Папироса в руке Романова погасла. Он слушал.

— Я не понимаю людей, у которых обморок оттого, что Маркин посидел в милиции три дня… Ах-ах, мало оснований! А, собственно, отчего ахать? Кто такой Маркин? Это человек, который виртуозно подделывает ключи. Он уже пробовал забираться в чужую квартиру. И если только он не крал, то в силу категорического императива: нельзя — поймают, посадят. А в другом, более безопасном случае украдет. И вот мы сейчас ахаем, расшаркиваемся перед ним: извините, улик против вас так мало, а мы вас продержали три дня. Такой либерализм он оценит по-своему: ага, рассудит он, раз в отделении милиции есть такие добренькие дяденьки, как Ковалев, а в прокуратуре, как дяденька Романов, значит, и бояться особенно нечего. Просто красть надо умнее, квалифицированнее, чище, тогда даже и на три дня сажать не будут.
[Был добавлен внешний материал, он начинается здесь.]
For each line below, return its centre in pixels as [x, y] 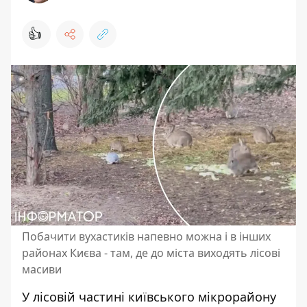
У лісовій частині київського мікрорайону [149, 297]
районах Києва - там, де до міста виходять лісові [151, 253]
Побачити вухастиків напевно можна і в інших [146, 236]
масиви [42, 269]
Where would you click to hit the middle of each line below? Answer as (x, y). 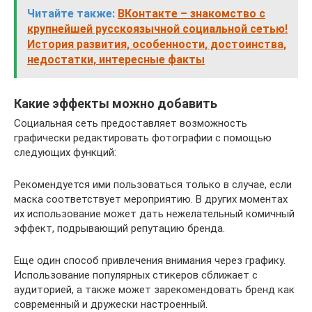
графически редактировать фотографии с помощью (143, 138)
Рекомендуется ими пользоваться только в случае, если (153, 185)
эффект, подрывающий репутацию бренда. (119, 229)
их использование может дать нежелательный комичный (154, 214)
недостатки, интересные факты (116, 60)
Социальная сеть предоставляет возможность (131, 124)
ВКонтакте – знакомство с (192, 14)
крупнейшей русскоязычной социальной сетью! (157, 29)
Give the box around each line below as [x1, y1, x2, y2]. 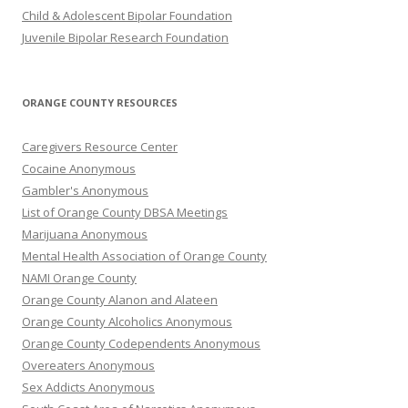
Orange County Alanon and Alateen [22, 291, 218, 309]
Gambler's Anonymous [22, 182, 148, 199]
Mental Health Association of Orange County [22, 248, 267, 265]
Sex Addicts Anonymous [22, 379, 155, 396]
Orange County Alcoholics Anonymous [22, 313, 232, 331]
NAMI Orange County [22, 270, 137, 287]
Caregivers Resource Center [22, 138, 178, 156]
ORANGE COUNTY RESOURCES [22, 96, 178, 110]
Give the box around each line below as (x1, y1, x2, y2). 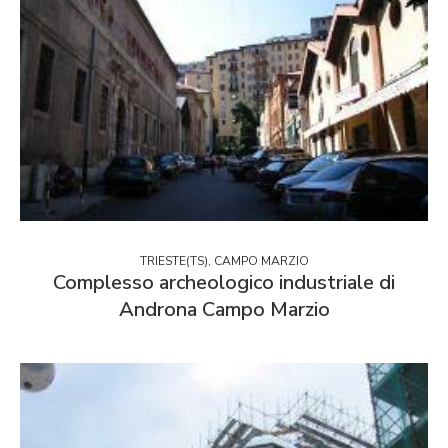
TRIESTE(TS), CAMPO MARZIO (139, 253, 309, 270)
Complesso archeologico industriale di (53, 269, 395, 297)
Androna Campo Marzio (118, 296, 330, 324)
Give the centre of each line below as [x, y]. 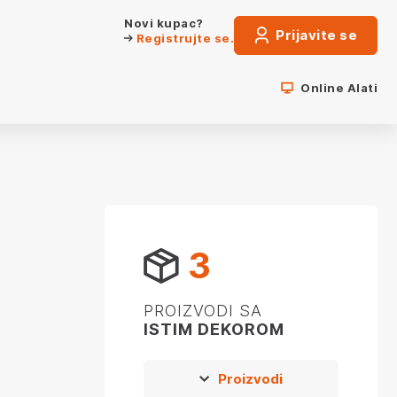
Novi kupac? [164, 23]
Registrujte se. [184, 38]
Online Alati [339, 87]
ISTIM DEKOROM [214, 329]
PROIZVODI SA [202, 311]
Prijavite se [315, 35]
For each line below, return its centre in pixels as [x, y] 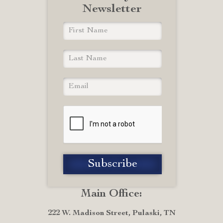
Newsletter [112, 9]
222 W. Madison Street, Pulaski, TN [111, 214]
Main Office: [111, 194]
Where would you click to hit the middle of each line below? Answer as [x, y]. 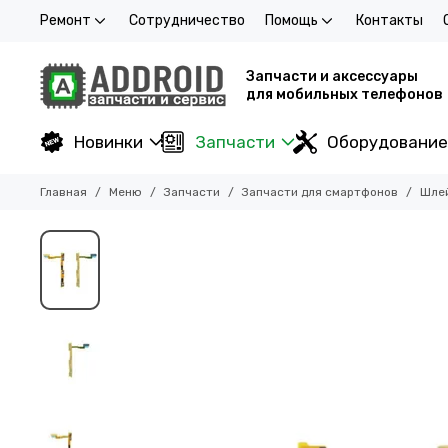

Человек он умный, изобретательный, изучит криминалистику, полистает кодекс и начнет лепить нам такие кражи, что мы только руками разведем. Будем знать, что это он, а ничего не сделаем: без доказательств не возьмешь, а с уликами нам он не дастся. Вот и сейчас висят две аналогичные кражи. Кто поручится, что не его рук дело? Знаете, с ворьем другой раз, ей-богу, и ошибиться не грех. Ведь грустно и смешно. Почти на сороковом году революции никак не покончим с преступностью! А ведь это только мы виноваты. Миндальничаем, либеральничаем. И с кем? Вон в Финляндии отрубали за воровство руки — и ни одного карманника не было. Без замков люди жили. А мы до сих пор пудовые замки к сараям привешиваем, к каждой паршивой скамейке в сквере сторожей ставим. Посчитай-ка, во сколько обходятся нашему социалистическому строительству все эти замки, побитые хулиганами фонари и стекла, изуродованные урны, памятники, насаждения, разные вахтеры, сторожа, собаки, ночная охрана, заборы — миллиарды выйдут… Да если бы вовремя расправились с преступниками, у нас бы облик земли другой был, мы бы на две пятилетки вперед ушли! А мы: «Ах! Маркин просидел три дня». Ну, просидел — и выпустим. Ничего страшного. Ахаем не там, где следует. Знаете, альтруизм — вещь, конечно, приятная и ублажает душу, но в нашем деле совершенно недопустим, совершенно недопустим, товарищ Романов. Я не себя оправдываю. Я слишком прав для этого. Просто в нашем деле доброта — хуже воровства. И когда Ковалев с трибуны начинает слезы лить: ах, они бедненькие, — я ненавижу его за это. Я ведь знаю этих бедненьких… Дай им волю, они резать людей начнут.

Романов слушал его с изумлением. Так горячо Яхонтов не говорил никогда. Временами ему казалось, что Яхонтов прав, даже очень прав, но согласиться с ним он уже не мог, не мог потому, что Яхонтов был… Яхонтов. Все возмущалось внутри.